THE DATA
BEGIN
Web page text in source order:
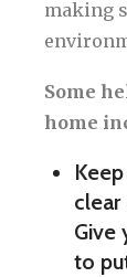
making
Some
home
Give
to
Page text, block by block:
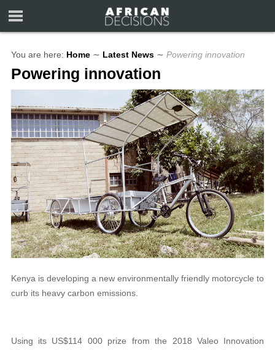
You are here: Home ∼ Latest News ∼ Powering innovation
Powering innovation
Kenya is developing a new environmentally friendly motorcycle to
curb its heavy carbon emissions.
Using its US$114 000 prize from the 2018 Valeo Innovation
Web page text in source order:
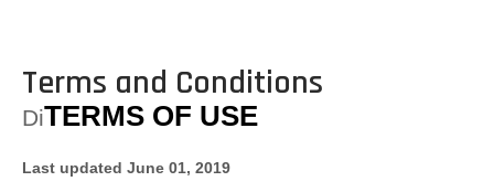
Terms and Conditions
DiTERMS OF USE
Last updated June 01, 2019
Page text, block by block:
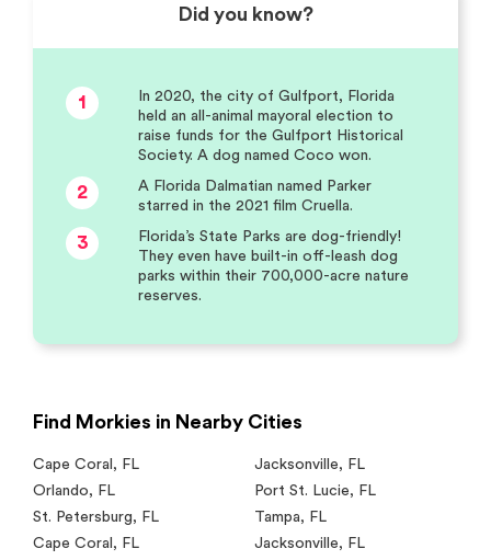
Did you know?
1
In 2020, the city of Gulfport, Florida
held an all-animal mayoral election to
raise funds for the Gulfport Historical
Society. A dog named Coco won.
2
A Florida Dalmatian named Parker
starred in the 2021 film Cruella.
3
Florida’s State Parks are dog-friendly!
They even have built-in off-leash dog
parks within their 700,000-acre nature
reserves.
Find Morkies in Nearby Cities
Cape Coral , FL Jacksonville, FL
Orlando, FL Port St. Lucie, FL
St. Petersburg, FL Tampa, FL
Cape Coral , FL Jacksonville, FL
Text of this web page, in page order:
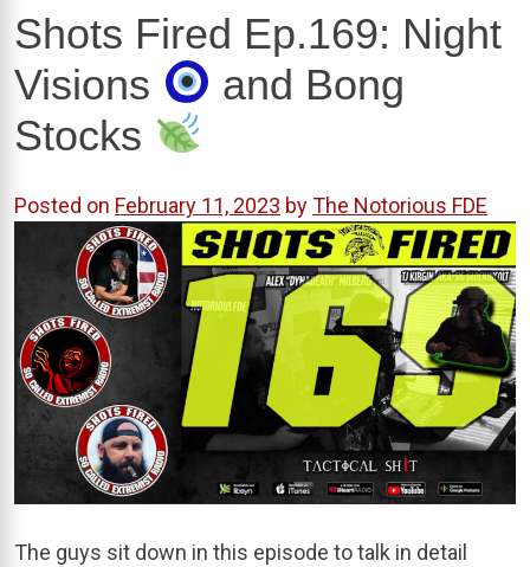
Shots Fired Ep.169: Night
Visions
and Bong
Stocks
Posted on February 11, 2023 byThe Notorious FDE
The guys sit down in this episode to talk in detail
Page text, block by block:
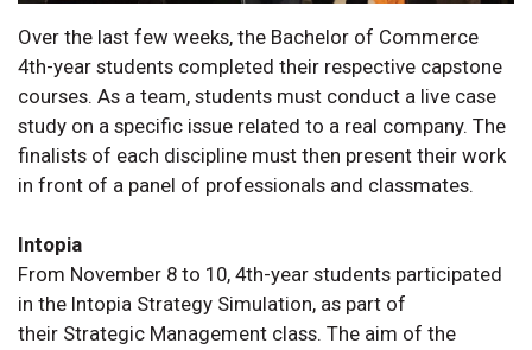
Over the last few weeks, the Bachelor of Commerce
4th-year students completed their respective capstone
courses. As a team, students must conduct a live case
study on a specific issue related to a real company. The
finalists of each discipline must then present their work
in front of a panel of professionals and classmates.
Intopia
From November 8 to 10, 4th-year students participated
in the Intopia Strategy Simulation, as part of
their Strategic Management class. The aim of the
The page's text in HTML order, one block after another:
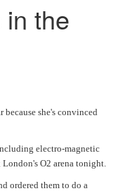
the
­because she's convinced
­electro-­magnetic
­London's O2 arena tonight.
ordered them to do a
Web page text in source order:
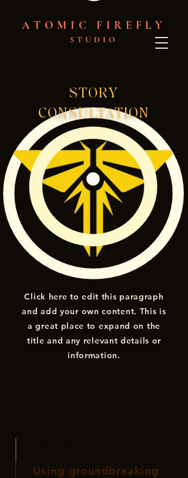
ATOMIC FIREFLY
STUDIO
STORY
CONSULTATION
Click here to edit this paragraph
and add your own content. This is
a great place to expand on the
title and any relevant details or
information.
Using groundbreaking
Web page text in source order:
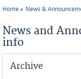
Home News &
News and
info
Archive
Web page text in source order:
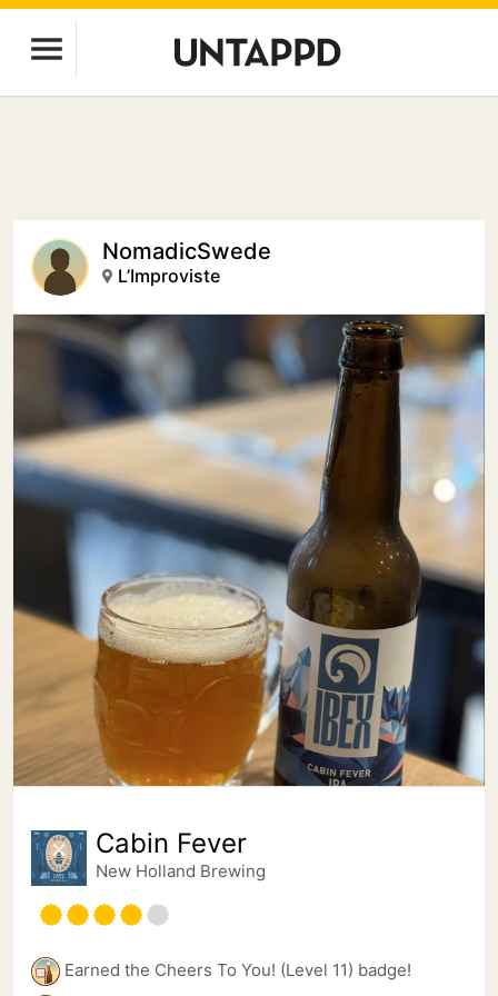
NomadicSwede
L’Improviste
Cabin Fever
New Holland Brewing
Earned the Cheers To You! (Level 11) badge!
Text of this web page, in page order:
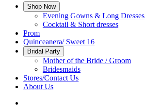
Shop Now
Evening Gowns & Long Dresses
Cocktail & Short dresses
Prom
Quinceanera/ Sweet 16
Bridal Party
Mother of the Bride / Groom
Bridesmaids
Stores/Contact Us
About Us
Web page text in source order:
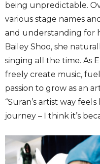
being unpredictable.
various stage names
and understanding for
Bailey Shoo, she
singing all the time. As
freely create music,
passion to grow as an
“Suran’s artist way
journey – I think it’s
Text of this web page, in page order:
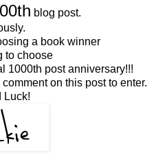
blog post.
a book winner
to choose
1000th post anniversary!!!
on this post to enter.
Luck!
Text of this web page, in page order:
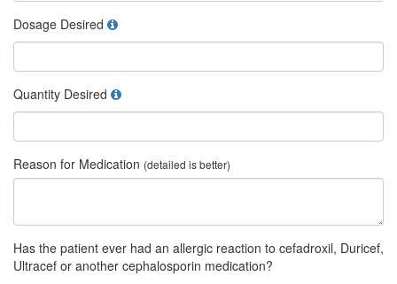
END
TASK INSTRUCTIONS
Print, word for word, every entry shown above; the pictures stay out.

RESPONSE
Web page text in source order:
making
Some
home
Give
to
Page text, block by block:
You are here: Home ∼ Latest News ∼ Powering innovation
Powering innovation
Kenya is developing a new environmentally friendly motorcycle to
curb its heavy carbon emissions.
Using its US$114 000 prize from the 2018 Valeo Innovation
Web page text in source order:
Terms and Conditions
DiTERMS OF USE
Last updated June 01, 2019
Page text, block by block:
Did you know?
1
In 2020, the city of Gulfport, Florida
held an all-animal mayoral election to
raise funds for the Gulfport Historical
Society. A dog named Coco won.
2
A Florida Dalmatian named Parker
starred in the 2021 film Cruella.
3
Florida’s State Parks are dog-friendly!
They even have built-in off-leash dog
parks within their 700,000-acre nature
reserves.
Find Morkies in Nearby Cities
Cape Coral , FL Jacksonville, FL
Orlando, FL Port St. Lucie, FL
St. Petersburg, FL Tampa, FL
Cape Coral , FL Jacksonville, FL
Text of this web page, in page order:
Shots Fired Ep.169: Night
Visions
and Bong
Stocks
Posted on February 11, 2023 byThe Notorious FDE
The guys sit down in this episode to talk in detail
Page text, block by block:
Over the last few weeks, the Bachelor of Commerce
4th-year students completed their respective capstone
courses. As a team, students must conduct a live case
study on a specific issue related to a real company. The
finalists of each discipline must then present their work
in front of a panel of professionals and classmates.
Intopia
From November 8 to 10, 4th-year students participated
in the Intopia Strategy Simulation, as part of
their Strategic Management class. The aim of the
The page's text in HTML order, one block after another:
the
­because she's convinced
­electro-­magnetic
­London's O2 arena tonight.
ordered them to do a
Web page text in source order:
ATOMIC FIREFLY
STUDIO
STORY
CONSULTATION
Click here to edit this paragraph
and add your own content. This is
a great place to expand on the
title and any relevant details or
information.
Using groundbreaking
Web page text in source order:
Home News &
News and
info
Archive
Web page text in source order:
NomadicSwede
L’Improviste
Cabin Fever
New Holland Brewing
Earned the Cheers To You! (Level 11) badge!
Text of this web page, in page order:
Shop Now
Evening Gowns & Long Dresses
Cocktail & Short dresses
Prom
Quinceanera/ Sweet 16
Bridal Party
Mother of the Bride / Groom
Bridesmaids
Stores/Contact Us
About Us
Web page text in source order:
being unpredictable.
various stage names
and understanding for
Bailey Shoo, she
singing all the time. As
freely create music,
passion to grow as an
“Suran’s artist way
journey – I think it’s
Text of this web page, in page order:
blog post.
a book winner
to choose
1000th post anniversary!!!
on this post to enter.
Luck!
Text of this web page, in page order:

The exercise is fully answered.